晚上我们都住在母亲家里,包括父亲。母亲到我们房子里来单独和我说话。母亲说,她给父亲介绍了好几个对象,都没谈成,他对女人没感觉甚至没表情。父亲这个人就不适合谈对象不适合成家,或者干脆就不适合做男人。他只认数字,他像陈井润一样整天算算术。要能像陈井润那样研究出点名堂也好,国家就会帮着张罗婚事,可是我父亲还没有那个道行。父亲对于母亲就像是一个找不着媳妇的儿子,母亲很是着急,恨铁不成钢的表情。我相信母亲是真诚的,母亲对谁都是真诚的。母亲接着说,后来我看着他生活都无法自理,就让他到家里来吃,想住就住。好在他们俩反而更投缘,很是合得来。他俩往往像个主人,我倒像外人了。
显然父亲对母亲有了新的认识,他们彼此不再憎恨。父亲性格也随和多了,做什么事情之前他先用眼睛征求一下母亲的意见,母亲说什么他就听什么。人到老年后,女人便成了男人的主心骨。
右派父亲也被母亲征服了。起初也许是为了我才娶了母亲,后来他也认识到母亲是个了不起的女人。母亲的优点正是他和父亲的不足。渐渐地右派父亲发现,他的生活得依赖这个万能的女人。他们三个之间,没有爱情,没有嫉妒,没有嫌弃,在生活的磨练中,积累起了一种亲情,母亲和右派父亲因为有我,母亲和父亲因为有我和弟弟,他们三个似乎是亲人,谁也不想离开谁。

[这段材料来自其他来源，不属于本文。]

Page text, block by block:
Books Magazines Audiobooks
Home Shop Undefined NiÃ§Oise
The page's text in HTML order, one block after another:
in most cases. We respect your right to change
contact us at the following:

说实在的,这次回家我是非常高兴的,为了我的两个父亲和母亲。我长大了我懂得了爱惜,懂得了感激。早上我们睡懒觉,听得三个老人给我们准备早饭,脚步轻轻的,说话像耳语。被人疼爱的感觉多好啊,有父母亲的感觉多好啊。不知不觉地我在被窝里流下泪来。吃饭的时候,右派父亲说,二十一世纪动物役苗的研究要进行到一个新高度,任何一个国家在高速发展的时候,对生态的破坏是必然的,生态不平衡导致动物役病高发期的到来。父亲说,那咱们还得好好活着,社会还需要我们。人类的起始源于数字,最终也要归于数字,末来对于科学世界的管理只能依赖数字。母亲说,科学的高速发展,依赖于经济,落后就要挨批,为什么?那是因为穷。
天哪,几年后我想起三个老人在今天说的话,我从心底生出深深的敬仰。他们都是社会上了不起的人才呀。

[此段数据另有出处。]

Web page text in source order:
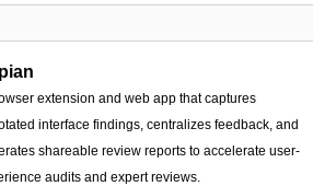
extension and web app that captures
interface findings, centralizes feedback, and
shareable review reports to accelerate user-
audits and expert reviews.
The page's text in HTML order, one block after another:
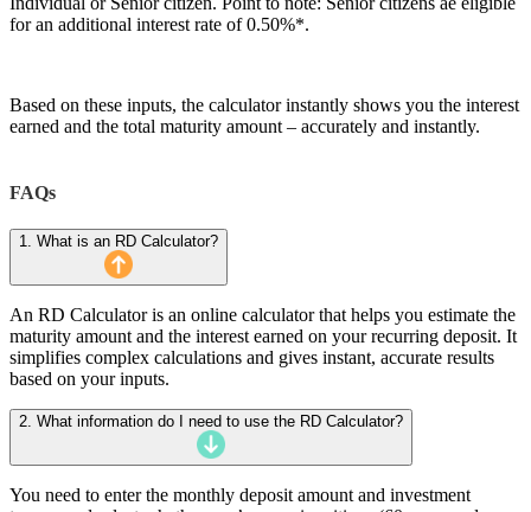
for an additional interest rate of 0.50%*.
Based on these inputs, the calculator instantly shows you the interest
earned and the total maturity amount – accurately and instantly.
FAQs
1. What is an RD Calculator?
An RD Calculator is an online calculator that helps you estimate the
maturity amount and the interest earned on your recurring deposit. It
simplifies complex calculations and gives instant, accurate results
based on your inputs.
2. What information do I need to use the RD Calculator?
You need to enter the monthly deposit amount and investment

我和丈夫端起酒杯叫了右派父亲“爸爸”,右派父亲愣了一下,突然站起来到厨房端菜,半天不出来。我的父亲到厨房里找,出来时老哥俩几乎是勾肩搭背的。
我和母亲说到我们旧房子时的老邻居,刘苏子的继母。母亲告诉我,辛曼嫁给了学校门卫的张头儿,真是可惜了的。我说她怎么会嫁给老张头儿呢?母亲说,她肚子里揣着一个,还得供养着一个,能嫁给谁呀。原来这样。
我很想知道老师的情况。知青大部分都返城了,不知我的老师还在不在我们这个镇子上。可是母亲只字不提我的老师,她好像早把他给忘了。
离开家的时候,母亲往我的包里塞钱,我手足无措。母亲说,本来想在镇子上给你们再办一次,可是太排场了就显得俗,好像我们是爆发户似的。得,钱拿着,爱怎么花就怎么花,不要舍不得。花钱的时候心疼,挣钱就没有什么意义了。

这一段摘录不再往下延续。